Often when I discuss my investing strategies with male friends (yes, guys, women can have strictly platonic male friends), the most debated topic is the use of investment advisors. Namely I use them and my male buddies often don’t. I always thought I was the odd gal out in the high net worth club until I read Millionaire Women Next Door.
Here’s what Thomas J. Stanley says about the differences between female millionaires and male millionaires… (the we, he mentions, being female millionaires)
“We are significantly more likely than our male counterparts to: develop a detailed accounting system for tracking all household expenditures; research more thoroughly the stocks we are considering as additions to our portfolios; hold stocks longer; use the services of investment counselors, especially those affiliated with trust or commercial investment companies and fee-based financial planners; have a well-defined set of both short- and long-term investment-return goals.”

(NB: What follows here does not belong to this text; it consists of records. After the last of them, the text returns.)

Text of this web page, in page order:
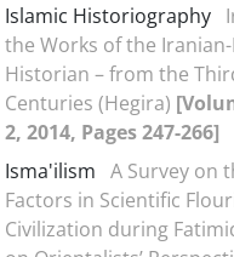
Islamic Historiography
the Works of the
Historian – from the
Centuries (Hegira)
2, 2014, Pages 247-266]
Isma'ilism A Survey on
Factors in Scientific
Civilization during

So there you have it. We, women, like to use advisors (maybe because we play nicer with others?). We also are slow to buy and slow to sell (could have to do with having set goals).
We are different investors. That doesn’t mean our returns are better or worse. They might be exactly the same but how we get there is different. That’s why E and I started this blog. There are many great male financial bloggers out there, talking about their own investment strategies. But there aren’t as many personal finance blogger sisters and we DO invest differently. We think about money differently.